In den Raids, wo gebombt wird, fallen die FPS stark ein, das sollte eigentlich nicht passieren.

Add ons hab ich nur DBM und Recount oben

Weis vllt einer, wie ich das beheben kann? Sollte ja mit der Hardware kein Problem sein.

Internet Anbindung ist 8Mbit, also von der Latenz her, gibt es keine Probleme.

Hoffe mir kann da einer helfen, mir wurde auch schon gesagt ob im Bios die Lanes richtig sind, doch ich kenn mich da nicht so richtig aus.

Kann mir da jemand genaues sagen was ich da machen muss.

Aja, Motherboard ist ein Asus. (Asus m4a79t Deluxe)

Antivir= Kaspersky Internet Security 2010


Mfg mk77


----------



## Sjukdom (9. Januar 2010)

Wieso schreibst du das bitte in meinen Thread rein?


----------



## Sam_Fischer (9. Januar 2010)

Weil einer so denn sin des Fourms verstanden hat und nicht 10000 mal das gleiche Thema aufmacht.  


			Dieser Inhalt steht nur eingeloggten Mitgliedern zur Verfügung.
        

 


also Mk77

Wenn das nur bei bomben passiert, liegt es meiner Meinung nur an WOW und nicht am Pc.


----------



## Independent (9. Januar 2010)

Mk77, spielst du Fenstermodus?

Wenn ja, dann mach den mal aus und lass die Crew dann bomben.


----------



## mk77 (9. Januar 2010)

Also ich poste in deinem thread weil ich keinen neuen aufmachen wollte, schließlich haben wir beide FPS einbrüche.

Ja ich spiele im Fenstermodus, weil ich nebenbei Firefox offen habe um bisschen im inet zu surfen

Ich werde es morgen im Raid im Vollbildmodus testen und dann hier meine ergebnisse posten.

Danke für die Antworten.

freundliche Grüße


----------



## Sjukdom (10. Januar 2010)

Aber dann antworten andere auf dein Problem und nicht auf meins.

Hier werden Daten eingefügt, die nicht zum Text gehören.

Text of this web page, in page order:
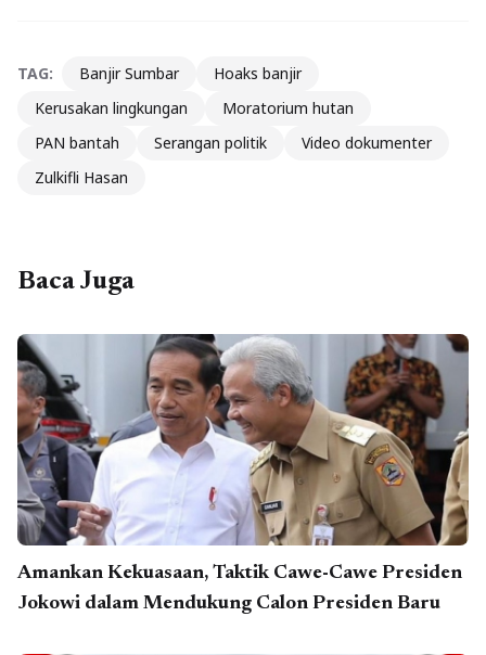
TAG: Banjir Sumbar
Hoaks banjir
Kerusakan lingkungan
Moratorium hutan
PAN bantah
Serangan politik
Video dokumenter
Zulkifli Hasan
Baca Juga
Amankan Kekuasaan, Taktik Cawe-Cawe Presiden
Jokowi dalam Mendukung Calon Presiden Baru
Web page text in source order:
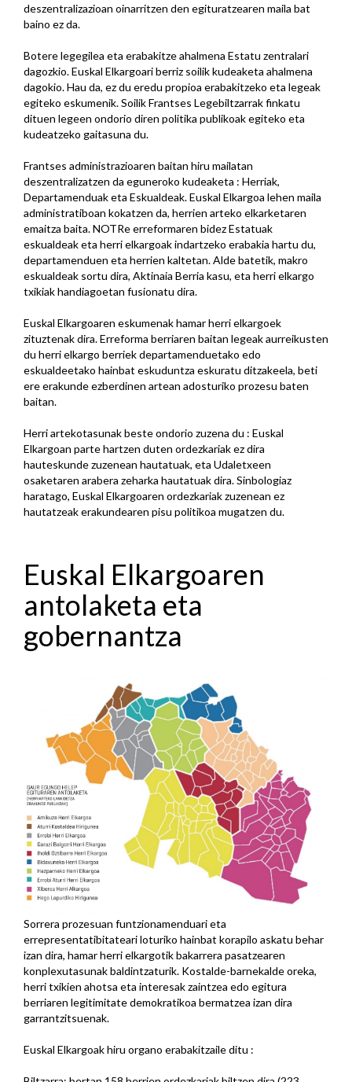
deszentralizazioan oinarritzen den egituratzearen maila bat
baino ez da.
Botere legegilea eta erabakitze ahalmena Estatu zentralari
dagozkio. Euskal Elkargoari berriz soilik kudeaketa ahalmena
dagokio. Hau da, ez du eredu propioa erabakitzeko eta legeak
egiteko eskumenik. Soilik Frantses Legebiltzarrak finkatu
dituen legeen ondorio diren politika publikoak egiteko eta
kudeatzeko gaitasuna du.
Frantses administrazioaren baitan hiru mailatan
deszentralizatzen da eguneroko kudeaketa : Herriak,
Departamenduak eta Eskualdeak. Euskal Elkargoa lehen maila
administratiboan kokatzen da, herrien arteko elkarketaren
emaitza baita. NOTRe erreformaren bidez Estatuak
eskualdeak eta herri elkargoak indartzeko erabakia hartu du,
departamenduen eta herrien kaltetan. Alde batetik, makro
eskualdeak sortu dira, Aktinaia Berria kasu, eta herri elkargo
txikiak handiagoetan fusionatu dira.
Euskal Elkargoaren eskumenak hamar herri elkargoek
zituztenak dira. Erreforma berriaren baitan legeak aurreikusten
du herri elkargo berriek departamenduetako edo
eskualdeetako hainbat eskuduntza eskuratu ditzakeela, beti
ere erakunde ezberdinen artean adosturiko prozesu baten
baitan.
Herri artekotasunak beste ondorio zuzena du : Euskal
Elkargoan parte hartzen duten ordezkariak ez dira
hauteskunde zuzenean hautatuak, eta Udaletxeen
osaketaren arabera zeharka hautatuak dira. Sinbologiaz
haratago, Euskal Elkargoaren ordezkariak zuzenean ez
hautatzeak erakundearen pisu politikoa mugatzen du.
Euskal Elkargoaren
antolaketa eta
gobernantza
Sorrera prozesuan funtzionamenduari eta
errepresentatibitateari loturiko hainbat korapilo askatu behar
izan dira, hamar herri elkargotik bakarrera pasatzearen
konplexutasunak baldintzaturik. Kostalde-barnekalde oreka,
herri txikien ahotsa eta interesak zaintzea edo egitura
berriaren legitimitate demokratikoa bermatzea izan dira
garrantzitsuenak.
Euskal Elkargoak hiru organo erabakitzaile ditu :
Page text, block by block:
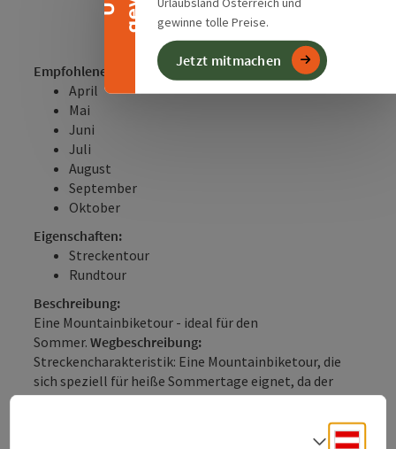
gewinne tolle Preise.
Jetzt mitmachen
Empfohlene Jahreszeiten:
April
Mai
Juni
Juli
August
September
Oktober
Eigenschaften:
Streckentour
Rundtour
Beschreibung:
Eine Mountainbiketour - ideal für den
Sommer. Wegbeschreibung:
Streckencharakteristik: Eine Mountainbiketour, die
sich speziell für heiße Sommertage eignet, da der
Anstieg im Großkohlergraben, außer um die
Sicherheitshinweise:
Erkundigen Sie sich vorab über etwaige Straße- oder
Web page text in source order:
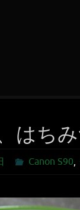
はち
Canon S90,
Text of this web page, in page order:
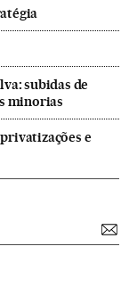
subidas de
minorias
e
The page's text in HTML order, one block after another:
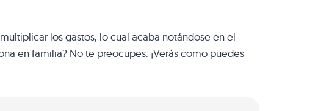
los gastos, lo cual acaba notándose en el
en familia? No te preocupes: ¡Verás como puedes
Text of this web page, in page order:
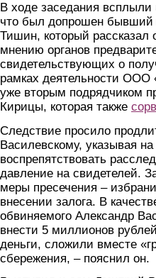
В ходе заседания
что был допрошен бывший
Тишин, который рассказал
мнению органов
свидетельствующих о
рамках деятельности
уже вторым подрядчиком
Кирицы, которая также
Следствие просило
Василевскому, указывая
воспрепятствовать
давление на свидетелей.
меры пресечения –
внесении залога. В
обвиняемого Александр
внести 5 миллионов
деньги, сложили вместе
сбережения, – пояснил он.
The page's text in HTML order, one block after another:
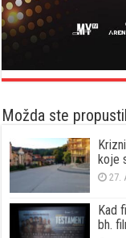
Možda ste
koje
27.
Kad
bh.
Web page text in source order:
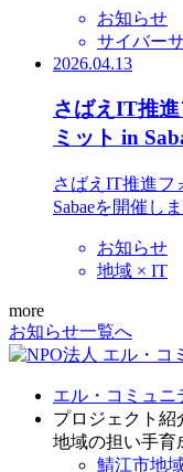
お知らせ
サイバー
2026.04.13
さばえIT推
ミット in
さばえIT推進フ
Sabaeを開催しま
お知らせ
地域 × IT
more
お知らせ一覧へ
エル・コミュニ
プロジェクト紹
地域の担い手育
鯖江市地
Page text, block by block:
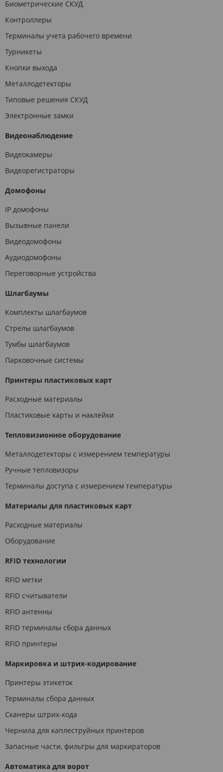
Биометрические СКУД
Контроллеры
Терминалы учета рабочего времени
Турникеты
Кнопки выхода
Металлодетекторы
Типовые решения СКУД
Электронные замки
Видеонаблюдение
Видеокамеры
Видеорегистраторы
Домофоны
IP домофоны
Вызывные панели
Видеодомофоны
Аудиодомофоны
Переговорные устройства
Шлагбаумы
Комплекты шлагбаумов
Стрелы шлагбаумов
Тумбы шлагбаумов
Парковочные системы
Принтеры пластиковых карт
Расходные материалы
Пластиковые карты и наклейки
Тепловизионное оборудование
Металлодетекторы с измерением температуры
Ручные тепловизоры
Терминалы доступа с измерением температуры
Материалы для пластиковых карт
Расходные материалы
Оборудование
RFID технологии
RFID метки
RFID считыватели
RFID антенны
RFID терминалы сбора данных
RFID принтеры
Маркировка и штрих-кодирование
Принтеры этикеток
Терминалы сбора данных
Сканеры штрих-кода
Чернила для каплеструйных принтеров
Запасные части, фильтры для маркираторов
Автоматика для ворот

Normal tut man sowas nicht... 

Wenn wir genau das gleiche Problem hätten würd ichs noch verstehen, aber du hast es nur bei bestimmten Sachen (Bomben).


----------



## mk77 (10. Januar 2010)

Ok, tut mir leid deinen thread missbraucht zu haben.
Viel glück bei deinem Problem


----------